Returns self so calls can be chained.

predict(X=None)

Predict phenotypes. Accepts the same X forms as fit. Returns a 1D np.ndarray of predicted phenotype values.

score(X=None, y=None)

Return the R^2 coefficient of determination between predicted and observed phenotypes.

hypothesis(X=None, thetas=None)

Compute X @ thetas without modifying any stored state. Useful for exploring how predicted phenotypes change under alternative coefficient vectors.

Key attributes

Attribute Type Description
model.thetas np.ndarray \| None Fitted coefficients array, set after fit().
model.coef_ np.ndarray Alias for model.thetas; provided for sklearn API parity.
model.epistasis EpistasisMap Map of epistatic sites to fitted values and standard errors.
model.epistasis.values np.ndarray Fitted coefficient per site, written by fit().
model.epistasis.stdeviations np.ndarray Analytic OLS standard error per coefficient.

Complete example

import gpmap
from epistasis.models.linear import EpistasisLinearRegression

# Build a genotype-phenotype map (replace with your own data).
gpm = gpmap.GenotypePhenotypeMap(
    wildtype="AA",
    genotypes=["AA", "AB", "BA", "BB"],
    phenotypes=[1.0, 1.5, 1.8, 2.6],
)

# Fit a second-order (pairwise) epistasis model.
model = EpistasisLinearRegression(order=2, model_type="global")
model.add_gpm(gpm)
model.fit()

# Read results.
print("Epistatic coefficients:", model.epistasis.values)
print("Standard errors:       ", model.epistasis.stdeviations)

# Predict phenotypes for all genotypes in the GPM.
y_pred = model.predict()
print("Predictions:", y_pred)

# Evaluate goodness-of-fit.
r2 = model.score()
print(f"R^2: {r2:.4f}")

Walsh-Hadamard fast path

When you call fit() without supplying an explicit X, the model checks whether the library is eligible for the Walsh-Hadamard transform:

  • The GPM must be complete (all 2^L genotypes present for a length-L binary sequence).
  • model_type must be "global".
  • order must equal the full sequence length (all interactions included).

When all three conditions hold, the fast path computes coefficients in O(n log n) time using fwht_ols_coefficients instead of solving the normal equations.
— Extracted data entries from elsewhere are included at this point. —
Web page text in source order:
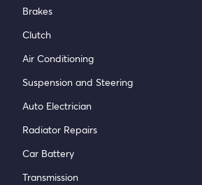
Brakes
Clutch
Air Conditioning
Suspension and Steering
Auto Electrician
Radiator Repairs
Car Battery
Transmission
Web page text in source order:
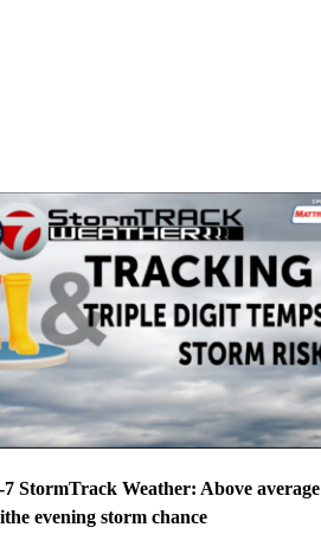
StormTrack Weather: Above average
evening storm chance
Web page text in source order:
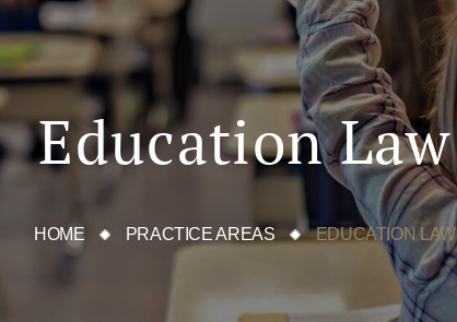
Education Law
HOME PRACTICE AREAS EDUCATION LAW
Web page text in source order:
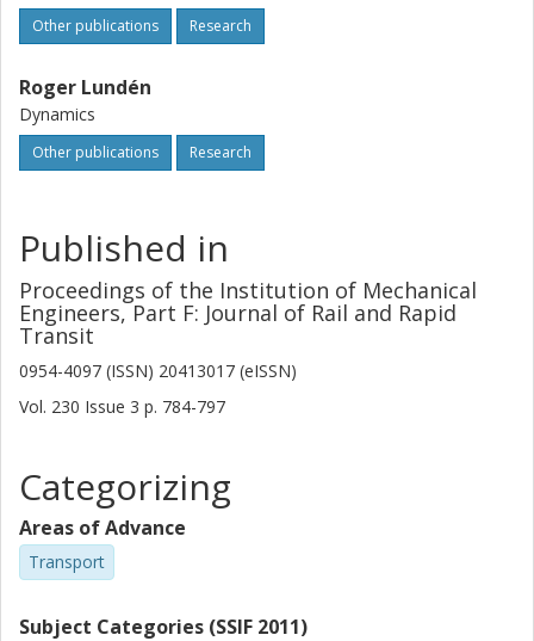
Other publications Research
Roger Lundén
Dynamics
Other publications Research
Published in
Proceedings of the Institution of Mechanical
Engineers, Part F: Journal of Rail and Rapid
Transit
0954-4097 (ISSN) 20413017 (eISSN)
Vol. 230 Issue 3 p. 784-797
Categorizing
Areas of Advance
Transport
Subject Categories (SSIF 2011)
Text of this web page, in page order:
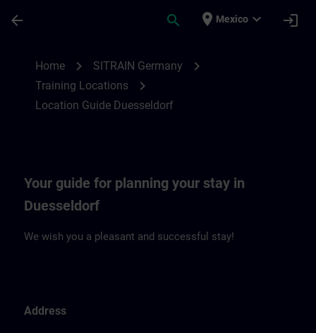
arrow_back search place Mexico expand_more login
Home chevron_right SITRAIN Germany chevron_right
Training Locations chevron_right
Location Guide Duesseldorf
Your guide for planning your stay in
Duesseldorf
We wish you a pleasant and successful stay!
Address
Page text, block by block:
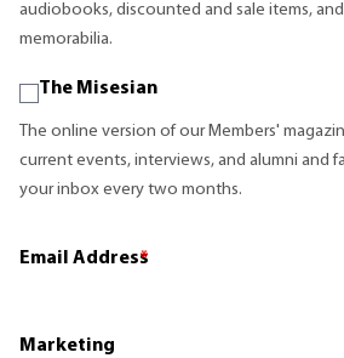
audiobooks, discounted and sale items,
memorabilia.
The Misesian
The online version of our Members'
current events, interviews, and alumni and
your inbox every two months.
Email Address
*
Marketing
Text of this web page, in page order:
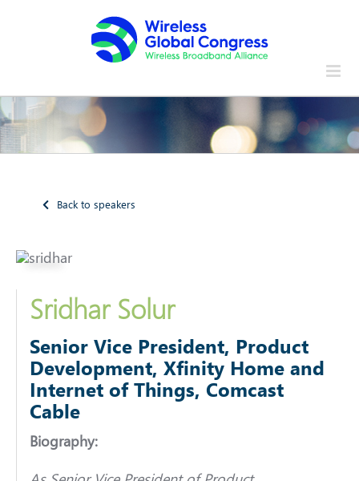
Back to speakers
Sridhar Solur
Senior Vice President, Product
Development, Xfinity Home and
Internet of Things, Comcast
Cable
Biography:
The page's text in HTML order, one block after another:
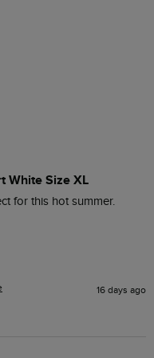
White Size XL
for this hot summer.
16 days ago
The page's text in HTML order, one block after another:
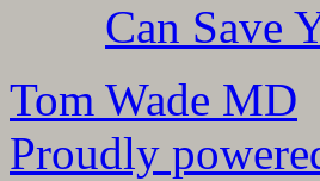
Can Save
Tom Wade MD
Proudly
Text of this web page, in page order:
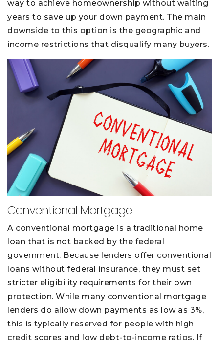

For a fully connected 20-site landscape (2^20, about 1 million genotypes) this translates to a wall-time reduction from hours to seconds.

Note

When the fast path is engaged, the system is exactly determined (n observations, n parameters). Residuals are identically zero, so there are no degrees of freedom available to estimate σ^2. In this case model.epistasis.stdeviations is filled with NaN. Standard errors are only finite for overdetermined systems (more genotypes than parameters).